Outlook positive amid CEO search, Fresh Kitchen sale
Photograph: Shutterstock

SpartanNash reported consolidated net sales increased 6% to $2 billion for its 14th consecutive quarter of growth, and profitability was in line with expectations, said Dennis Eidson, chairman, interim president and CEO, who put his retirement on hold to step in after the resignation of Dave Staples in August. A search for a permanent CEO is underway.

To remain aligned with its core business, SpartanNash announced last quarter that it was exiting the Fresh Kitchen business. During the earnings call, Eidson said the company plans to sell the Fresh Kitchen facility as early as the first quarter of fiscal 2020. “We believe this transition better aligns with titles past operational expertise and will enable us to improve quality and efficiency,” he said.

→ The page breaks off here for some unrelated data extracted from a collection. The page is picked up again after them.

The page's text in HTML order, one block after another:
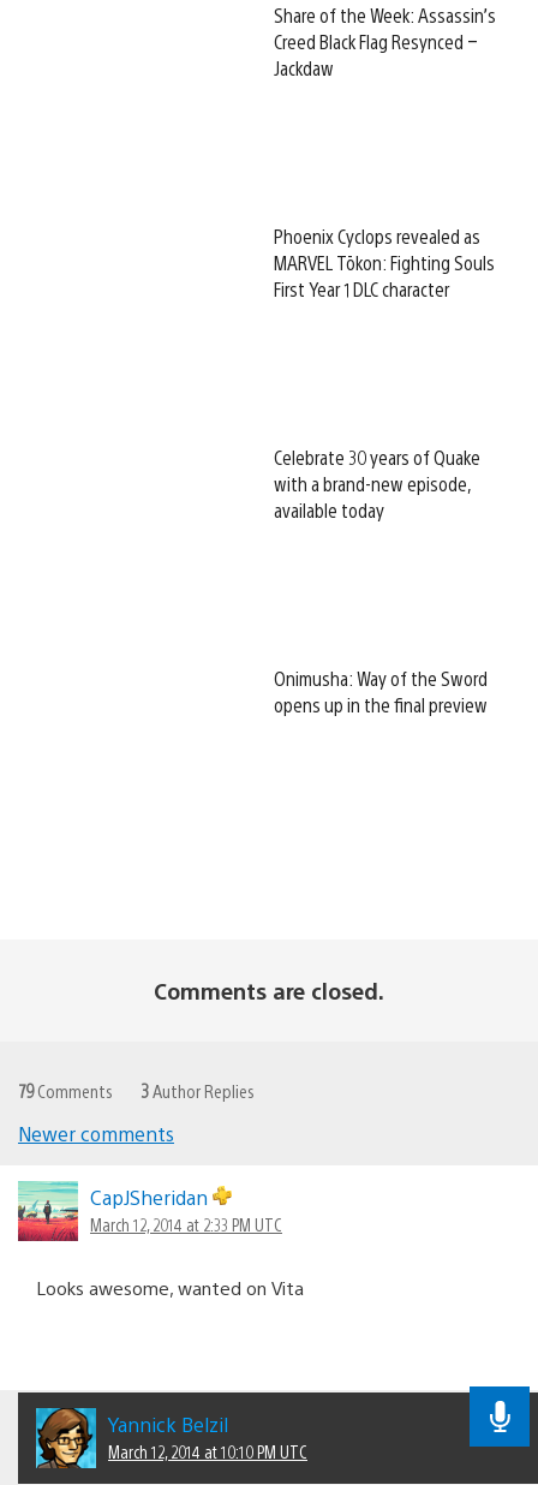
Share of the Week: Assassin’s
Creed Black Flag Resynced –
Jackdaw
Phoenix Cyclops revealed as
MARVEL Tōkon: Fighting Souls
First Year 1 DLC character
Celebrate 30 years of Quake
with a brand-new episode,
available today
Onimusha: Way of the Sword
opens up in the final preview
Comments are closed.
79Comments 3Author Replies
navigation
Newer comments
CapJSheridan
March 12, 2014 at 2:33 PM UTC
Looks awesome, wanted on Vita
Yannick Belzil
March 12, 2014 at 10:10 PM UTC
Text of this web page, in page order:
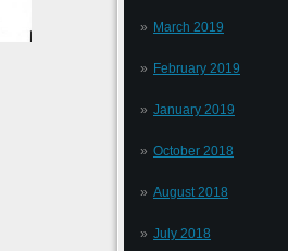
March 2019
February 2019
January 2019
October 2018
August 2018
July 2018
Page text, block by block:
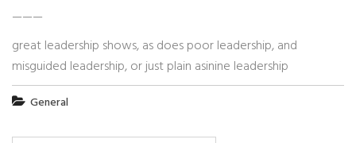
———
great leadership shows, as does poor leadership, and
misguided leadership, or just plain asinine leadership
General
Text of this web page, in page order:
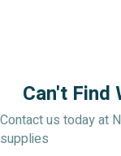
Can't Find
Contact us today at
supplies
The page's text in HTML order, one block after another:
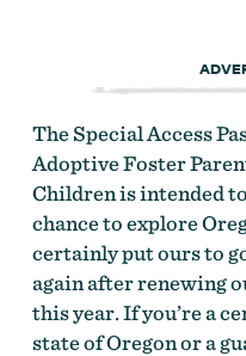
The Special Access
Adoptive Foster
Children is intended
chance to explore
certainly put ours to
again after renewing
this year. If you’re a
state of Oregon or a
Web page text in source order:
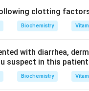
facing the pocket
iron.
why free
a protein, binds
carbon monoxide
clotting
Biochemistry
with diarrhea,
suspect in this
Biochemistry
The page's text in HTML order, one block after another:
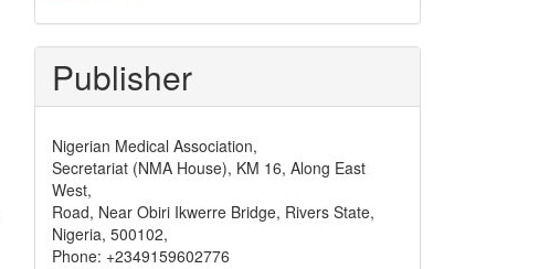
Publisher
Nigerian Medical Association,
Secretariat (NMA House), KM 16, Along East
West,
Road, Near Obiri Ikwerre Bridge, Rivers State,
Nigeria, 500102,
Phone: +2349159602776
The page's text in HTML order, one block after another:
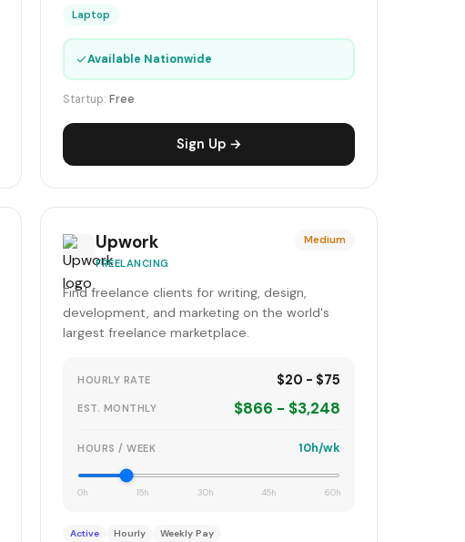
Laptop
✓Available Nationwide
Startup:Free
Sign Up →
Upwork
FREELANCING
Medium
Find freelance clients for writing, design,
development, and marketing on the world's
largest freelance marketplace.
HOURLY RATE $20 - $75
EST. MONTHLY $866 - $3,248
HOURS / WEEK 10h/wk
0h 15h 30h 45h 60h
Active Hourly Weekly Pay
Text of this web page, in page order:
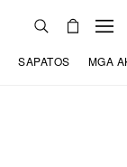
SAPATOS MGA
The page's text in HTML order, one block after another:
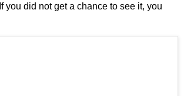
you did not get a chance to see it, you
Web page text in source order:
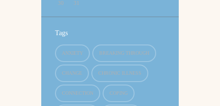
30 31
Tags
ANXIETY BREAKING THROUGH
CHANGE CHRONIC ILLNESS
CONNECTION COPING
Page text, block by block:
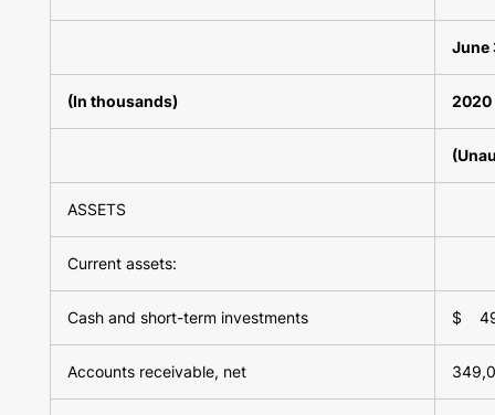
June
(In thousands) 2020
ASSETS
Current assets:
Cash and short-term investments $
Accounts receivable, net
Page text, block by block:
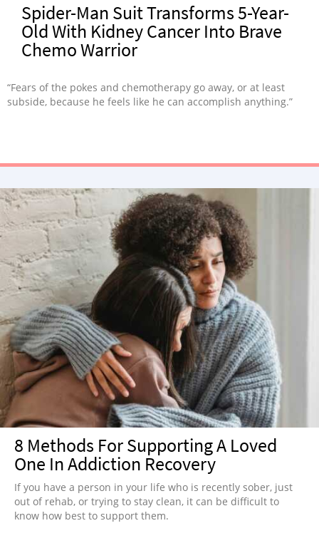
Spider-Man Suit Transforms 5-Year-
Old With Kidney Cancer Into Brave
Chemo Warrior
“Fears of the pokes and chemotherapy go away, or at least
subside, because he feels like he can accomplish anything.”
8 Methods For Supporting A Loved
One In Addiction Recovery
If you have a person in your life who is recently sober, just
out of rehab, or trying to stay clean, it can be difficult to
know how best to support them.
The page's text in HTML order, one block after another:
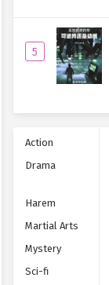
5
Action
Drama
Harem
Martial Arts
Mystery
Sci-fi
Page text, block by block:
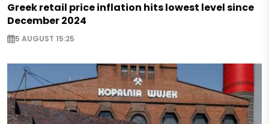
Greek retail price inflation hits lowest level since
December 2024
5 AUGUST 15:25
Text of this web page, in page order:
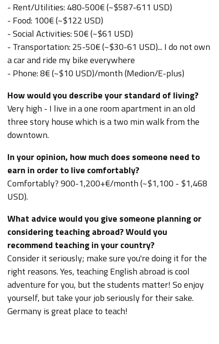
- Rent/Utilities: 480-500€ (~$587-611 USD)
- Food: 100€(~$122 USD)
- Social Activities: 50€(~$61 USD)
- Transportation: 25-50€(~$30-61 USD)... I do not own
a car and ride my bike everywhere
- Phone: 8€(~$10 USD)/month (Medion/E-plus)
How would you describe your standard of living?
Very high - I live in a one room apartment in an old
three story house which is a two min walk from the
downtown.
In your opinion, how much does someone need to
earn in order to live comfortably?
Comfortably? 900-1,200+€/month(~$1,100 - $1,468
USD).
What advice would you give someone planning or
considering teaching abroad? Would you
recommend teaching in your country?
Consider it seriously; make sure you're doing it for the
right reasons. Yes, teaching English abroad is cool
adventure for you, but the students matter! So enjoy
yourself, but take your job seriously for their sake.
Germany is great place to teach!
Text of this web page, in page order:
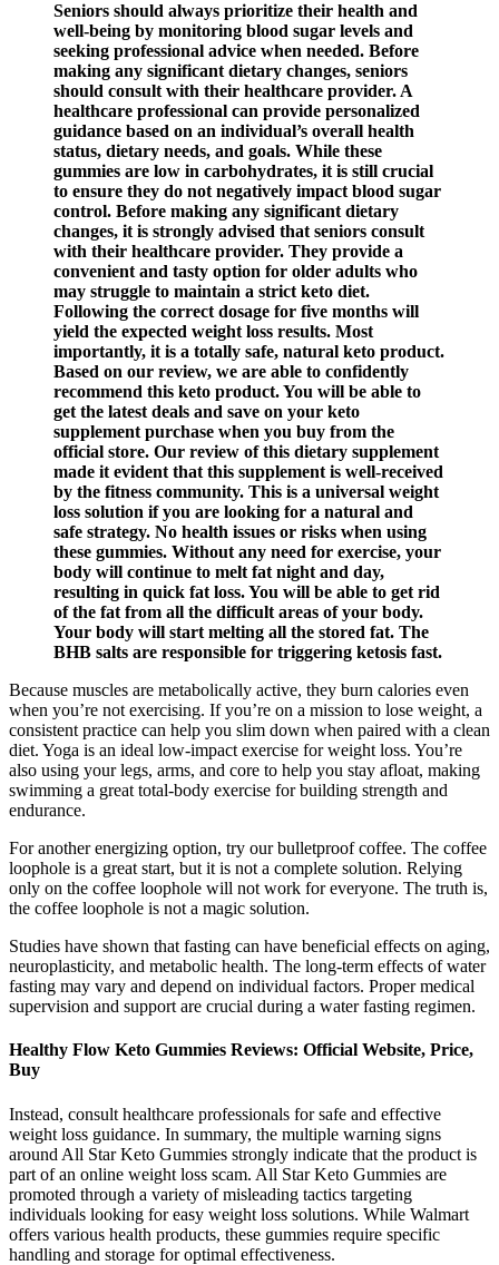
Seniors should always prioritize their health and
well-being by monitoring blood sugar levels and
seeking professional advice when needed. Before
making any significant dietary changes, seniors
should consult with their healthcare provider. A
healthcare professional can provide personalized
guidance based on an individual’s overall health
status, dietary needs, and goals. While these
gummies are low in carbohydrates, it is still crucial
to ensure they do not negatively impact blood sugar
control. Before making any significant dietary
changes, it is strongly advised that seniors consult
with their healthcare provider. They provide a
convenient and tasty option for older adults who
may struggle to maintain a strict keto diet.
Following the correct dosage for five months will
yield the expected weight loss results. Most
importantly, it is a totally safe, natural keto product.
Based on our review, we are able to confidently
recommend this keto product. You will be able to
get the latest deals and save on your keto
supplement purchase when you buy from the
official store. Our review of this dietary supplement
made it evident that this supplement is well-received
by the fitness community. This is a universal weight
loss solution if you are looking for a natural and
safe strategy. No health issues or risks when using
these gummies. Without any need for exercise, your
body will continue to melt fat night and day,
resulting in quick fat loss. You will be able to get rid
of the fat from all the difficult areas of your body.
Your body will start melting all the stored fat. The
BHB salts are responsible for triggering ketosis fast.
Because muscles are metabolically active, they burn calories even
when you’re not exercising. If you’re on a mission to lose weight, a
consistent practice can help you slim down when paired with a clean
diet. Yoga is an ideal low-impact exercise for weight loss. You’re
also using your legs, arms, and core to help you stay afloat, making
swimming a great total-body exercise for building strength and
endurance.
For another energizing option, try our bulletproof coffee. The coffee
loophole is a great start, but it is not a complete solution. Relying
only on the coffee loophole will not work for everyone. The truth is,
the coffee loophole is not a magic solution.
Studies have shown that fasting can have beneficial effects on aging,
neuroplasticity, and metabolic health. The long-term effects of water
fasting may vary and depend on individual factors. Proper medical
supervision and support are crucial during a water fasting regimen.
Healthy Flow Keto Gummies Reviews: Official Website, Price,
Buy
Instead, consult healthcare professionals for safe and effective
weight loss guidance. In summary, the multiple warning signs
around All Star Keto Gummies strongly indicate that the product is
part of an online weight loss scam. All Star Keto Gummies are
promoted through a variety of misleading tactics targeting
individuals looking for easy weight loss solutions. While Walmart
offers various health products, these gummies require specific
handling and storage for optimal effectiveness.
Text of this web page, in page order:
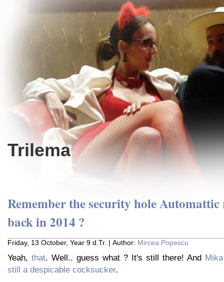
Trilema
Remember the security hole
back in 2014 ?
Friday, 13 October, Year 9 d.Tr. | Author: Mircea Popescu
Yeah, that. Well.. guess what ? It's still there! And
still a despicable cocksucker.
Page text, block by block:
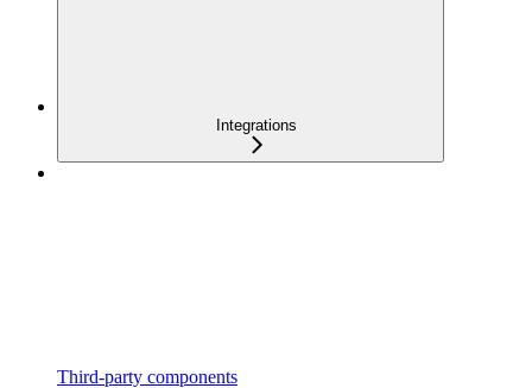
Integrations
Third-party components
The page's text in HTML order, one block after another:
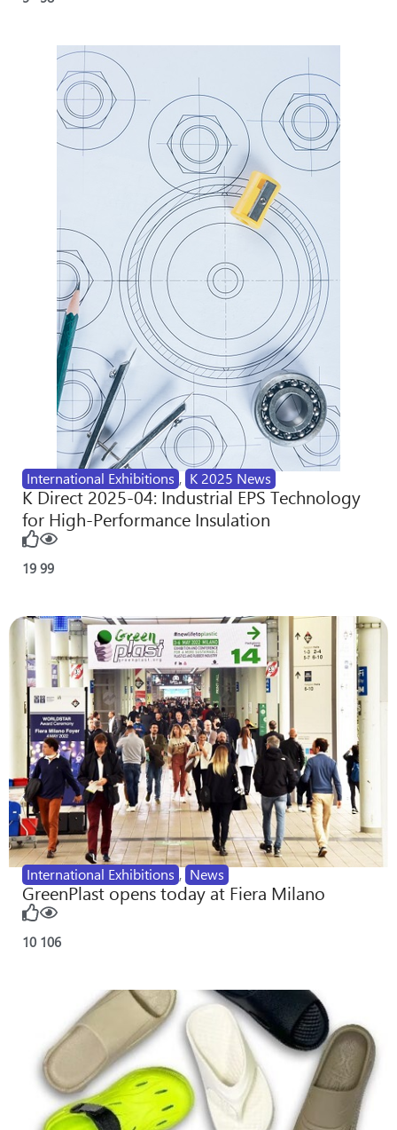
International Exhibitions , K 2025 News
K Direct 2025-04: Industrial EPS Technology
for High-Performance Insulation
19 99
International Exhibitions , News
GreenPlast opens today at Fiera Milano
10 106
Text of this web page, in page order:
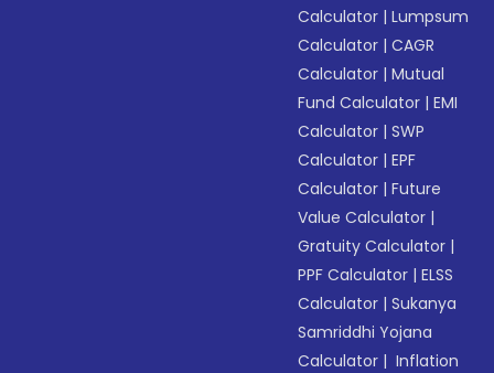
Calculator |Lumpsum
Calculator |CAGR
Calculator |Mutual
Fund Calculator |EMI
Calculator |SWP
Calculator |EPF
Calculator |Future
Value Calculator |
Gratuity Calculator |
PPF Calculator |ELSS
Calculator |Sukanya
Samriddhi Yojana
Calculator | Inflation
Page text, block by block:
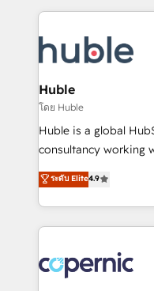
new HubSpot portal
CRM Migrations
entirely around
skills, processes, and
attract the right
without outside dependencies. You’ll
Set up, audit, and
Get your sales team
pipeline and
growth • Create
buyers • Use AI to scale smarter
lasts. So if you're ready to become the most trusted
voice in your market,
Huble
โดย Huble
Huble is a global
consultancy working
businesses. We go beyond implementation, shaping
the strategy,
HubSpot into a genuine
HubSpot's Global
worldwide, and with
Huble has built a
ระดับ Elite4.9
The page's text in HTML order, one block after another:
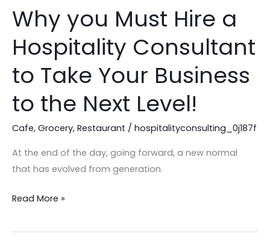
Why you Must Hire a
Hospitality Consultant
to Take Your Business
to the Next Level!
Cafe, Grocery, Restaurant / hospitalityconsulting_0j187f
At the end of the day, going forward, a new normal
that has evolved from generation.
Why
you
Must
a
Hospitality
Consultant
to
Your
Business
Read More »
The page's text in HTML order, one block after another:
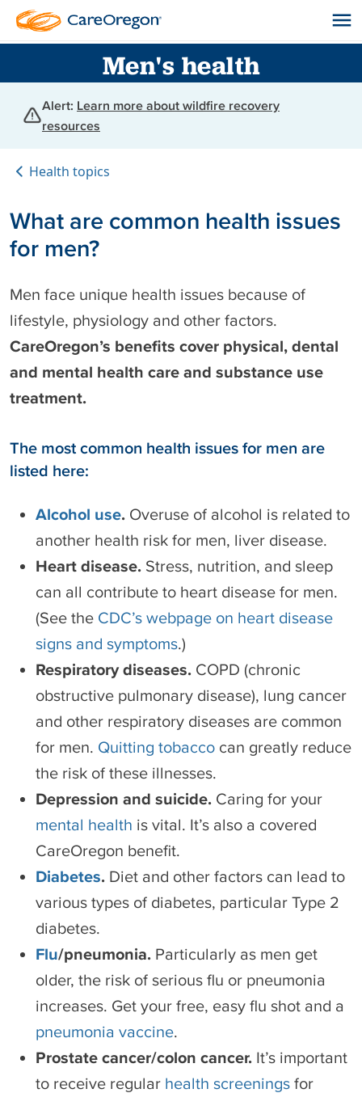
Men's health
Alert: Learn more about wildfire recovery
resources
Health topics
What are common health issues
for men?
Men face unique health issues because of
lifestyle, physiology and other factors.
CareOregon’s benefits cover physical, dental
and mental health care and substance use
treatment.
The most common health issues for men are
listed here:
Alcohol use. Overuse of alcohol is related to
another health risk for men, liver disease.
Heart disease. Stress, nutrition, and sleep
can all contribute to heart disease for men.
(See the CDC’s webpage on heart disease
signs and symptoms.)
Respiratory diseases. COPD (chronic
obstructive pulmonary disease), lung cancer
and other respiratory diseases are common
for men. Quitting tobacco can greatly reduce
the risk of these illnesses.
Depression and suicide. Caring for your
mental health is vital. It’s also a covered
CareOregon benefit.
Diabetes. Diet and other factors can lead to
various types of diabetes, particular Type 2
diabetes.
Flu/pneumonia. Particularly as men get
older, the risk of serious flu or pneumonia
increases. Get your free, easy flu shot and a
pneumonia vaccine.
Prostate cancer/colon cancer. It’s important
to receive regular health screenings for
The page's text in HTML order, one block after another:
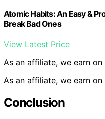
Atomic Habits: An Easy &
Break Bad Ones
View Latest Price
As an affiliate, we earn
As an affiliate, we earn
Conclusion
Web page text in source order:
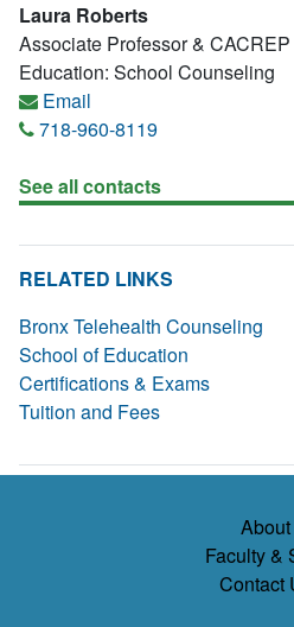
Laura Roberts
Associate Professor &
Education: School Counseling
Email
718-960-8119
See all contacts
RELATED LINKS
Bronx Telehealth Counseling
School of Education
Certifications & Exams
Tuition and Fees
About
Faculty &
Contact
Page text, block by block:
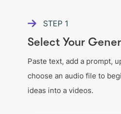
STEP 1
Select Your
Paste text, add a prompt,
choose an audio file to
ideas into a videos.
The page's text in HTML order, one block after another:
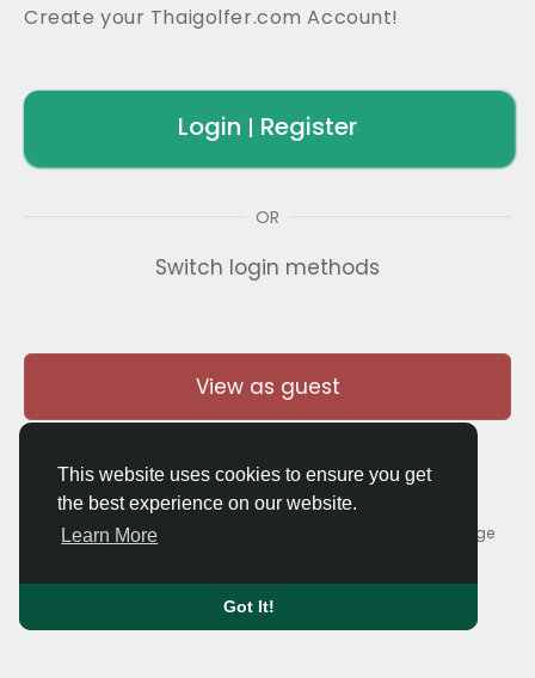
This website uses cookies to ensure you get
the best experience on our website.
Learn More
Got It!
Create your Thaigolfer.com Account!
Login | Register
OR
Switch login methods
View as guest
© 2026 Thaigolfer.com •Terms of Use•
Contact Us•About Language
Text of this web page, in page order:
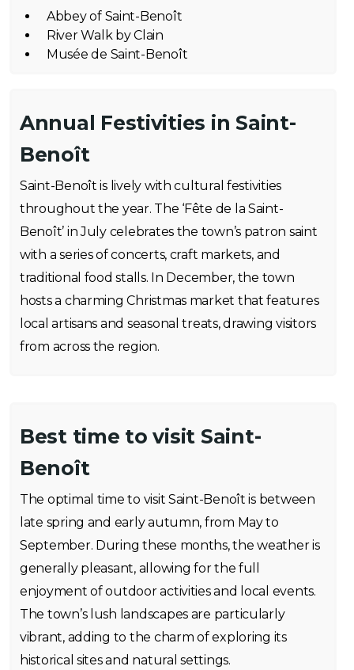
Abbey of Saint-Benoît
River Walk by Clain
Musée de Saint-Benoît
Annual Festivities in Saint-
Benoît
Saint-Benoît is lively with cultural festivities
throughout the year. The ‘Fête de la Saint-
Benoît’ in July celebrates the town’s patron saint
with a series of concerts, craft markets, and
traditional food stalls. In December, the town
hosts a charming Christmas market that features
local artisans and seasonal treats, drawing visitors
from across the region.
Best time to visit Saint-
Benoît
The optimal time to visit Saint-Benoît is between
late spring and early autumn, from May to
September. During these months, the weather is
generally pleasant, allowing for the full
enjoyment of outdoor activities and local events.
The town’s lush landscapes are particularly
vibrant, adding to the charm of exploring its
historical sites and natural settings.

Retail store comps also returned to positive, keeping the organization on track to achieve more than $20 million in annual run-rate savings. Retail sales were driven in large part by the relaunch of the Family Fare banner in western Michigan and the acquisition of Martin’s Supermarkets last year.

Eidson also attributed the positive store comps to bringing Lori Raya on board as chief marketing and merchandising officer this year. “She brought a lot of insights from her past,” Eidson said. “I think she is applying those to our business. I give Lori credit for that.” He said the company was also aggressive on the promotional front, including using social media to help drive comp-store sales.

“Strategically, I think we're well-positioned as a company in both that distribution and retail segment, and our focus is on the execution going forward,” Eidson said. He noted that SpartanNash has been working to bring down costs on the supply side of the business by moving away from contracting third parties and hiring drivers directly for distribution, which can bring costs down 20% to 30% per mile. Earnings for food distribution in the third quarter totaled $11.7 million compared to $19.8 million in the third quarter of fiscal 2018, primarily due to higher administrative expenses related to the transition costs as well as higher supply chain costs.

Sales expectations for the current fourth quarter are in the low to mid-single digits.